User Spending Variance: Significant variance in user spending on AMP, with some power users spending thousands of dollars per month on inference costs.

Brief Synthesis/Conclusion of the Main Takeaways

The video argues that coding agents represent a significant advancement in AI-assisted development, requiring a shift in application architecture and development practices.
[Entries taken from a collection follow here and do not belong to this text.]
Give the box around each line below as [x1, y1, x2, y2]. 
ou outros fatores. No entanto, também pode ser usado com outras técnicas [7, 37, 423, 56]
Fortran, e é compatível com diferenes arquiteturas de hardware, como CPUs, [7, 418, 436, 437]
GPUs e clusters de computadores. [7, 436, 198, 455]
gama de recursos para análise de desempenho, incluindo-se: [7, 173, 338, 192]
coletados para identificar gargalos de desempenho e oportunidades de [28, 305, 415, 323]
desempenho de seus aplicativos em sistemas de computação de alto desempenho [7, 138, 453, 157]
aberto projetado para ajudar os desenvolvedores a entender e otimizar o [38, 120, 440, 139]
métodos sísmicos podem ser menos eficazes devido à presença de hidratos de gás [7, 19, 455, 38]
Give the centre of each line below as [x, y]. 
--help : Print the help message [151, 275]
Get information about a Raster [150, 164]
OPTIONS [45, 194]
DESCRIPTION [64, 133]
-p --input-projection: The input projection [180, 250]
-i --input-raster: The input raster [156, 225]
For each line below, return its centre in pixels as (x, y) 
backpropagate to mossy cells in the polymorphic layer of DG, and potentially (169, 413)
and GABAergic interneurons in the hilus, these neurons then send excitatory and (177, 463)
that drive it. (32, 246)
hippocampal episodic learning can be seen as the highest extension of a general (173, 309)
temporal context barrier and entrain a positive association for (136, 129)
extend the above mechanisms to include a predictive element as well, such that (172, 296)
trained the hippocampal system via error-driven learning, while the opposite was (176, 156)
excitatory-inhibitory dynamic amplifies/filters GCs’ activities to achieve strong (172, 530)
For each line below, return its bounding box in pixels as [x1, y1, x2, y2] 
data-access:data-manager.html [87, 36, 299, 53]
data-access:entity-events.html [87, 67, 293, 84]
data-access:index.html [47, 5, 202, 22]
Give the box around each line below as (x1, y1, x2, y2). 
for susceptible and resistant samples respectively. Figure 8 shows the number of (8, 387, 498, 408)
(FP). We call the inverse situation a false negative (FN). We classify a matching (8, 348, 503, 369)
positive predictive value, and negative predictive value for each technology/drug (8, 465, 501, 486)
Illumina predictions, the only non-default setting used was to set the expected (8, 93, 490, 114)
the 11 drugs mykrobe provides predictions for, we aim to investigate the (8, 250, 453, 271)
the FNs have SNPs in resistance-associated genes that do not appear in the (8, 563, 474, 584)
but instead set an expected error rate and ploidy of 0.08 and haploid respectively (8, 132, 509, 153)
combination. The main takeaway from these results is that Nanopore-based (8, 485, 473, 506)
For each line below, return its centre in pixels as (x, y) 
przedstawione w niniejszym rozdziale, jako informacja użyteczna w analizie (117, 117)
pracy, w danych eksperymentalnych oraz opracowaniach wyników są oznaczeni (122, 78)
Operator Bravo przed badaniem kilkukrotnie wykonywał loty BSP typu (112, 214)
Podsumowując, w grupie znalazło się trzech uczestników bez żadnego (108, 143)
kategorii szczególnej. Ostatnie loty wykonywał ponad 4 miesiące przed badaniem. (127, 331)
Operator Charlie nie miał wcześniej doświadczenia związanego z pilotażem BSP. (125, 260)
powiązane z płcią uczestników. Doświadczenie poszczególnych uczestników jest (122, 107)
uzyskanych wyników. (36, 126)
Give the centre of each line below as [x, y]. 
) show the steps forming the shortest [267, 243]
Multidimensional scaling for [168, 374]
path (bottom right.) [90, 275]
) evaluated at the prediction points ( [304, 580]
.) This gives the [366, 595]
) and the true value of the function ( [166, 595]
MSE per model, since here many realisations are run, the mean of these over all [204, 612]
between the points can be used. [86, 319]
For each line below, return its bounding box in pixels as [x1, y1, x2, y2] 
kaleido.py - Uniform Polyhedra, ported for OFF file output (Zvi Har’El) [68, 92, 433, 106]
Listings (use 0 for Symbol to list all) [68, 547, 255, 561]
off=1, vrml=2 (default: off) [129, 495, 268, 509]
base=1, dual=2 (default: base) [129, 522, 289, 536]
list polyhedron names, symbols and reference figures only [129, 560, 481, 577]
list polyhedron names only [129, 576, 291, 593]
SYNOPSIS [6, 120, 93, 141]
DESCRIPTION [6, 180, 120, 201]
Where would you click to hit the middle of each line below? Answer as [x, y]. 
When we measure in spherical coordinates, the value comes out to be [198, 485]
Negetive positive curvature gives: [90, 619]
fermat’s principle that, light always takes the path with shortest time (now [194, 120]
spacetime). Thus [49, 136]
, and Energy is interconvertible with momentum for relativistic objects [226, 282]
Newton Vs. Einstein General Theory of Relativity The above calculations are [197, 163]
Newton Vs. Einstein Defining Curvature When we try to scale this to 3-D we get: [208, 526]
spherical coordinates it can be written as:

The speaker advocates for a minimalist, tool-centric approach, emphasizing the importance of feedback loops, context management, and thorough code reviews. By sharing insights from power users and demonstrating the capabilities of AMP, the video encourages developers to embrace coding agents as a powerful tool for enhancing their productivity and code quality. The key takeaway is that coding agents are not a replacement for human developers, but rather a tool that can amplify their skills and enable them to tackle more complex challenges.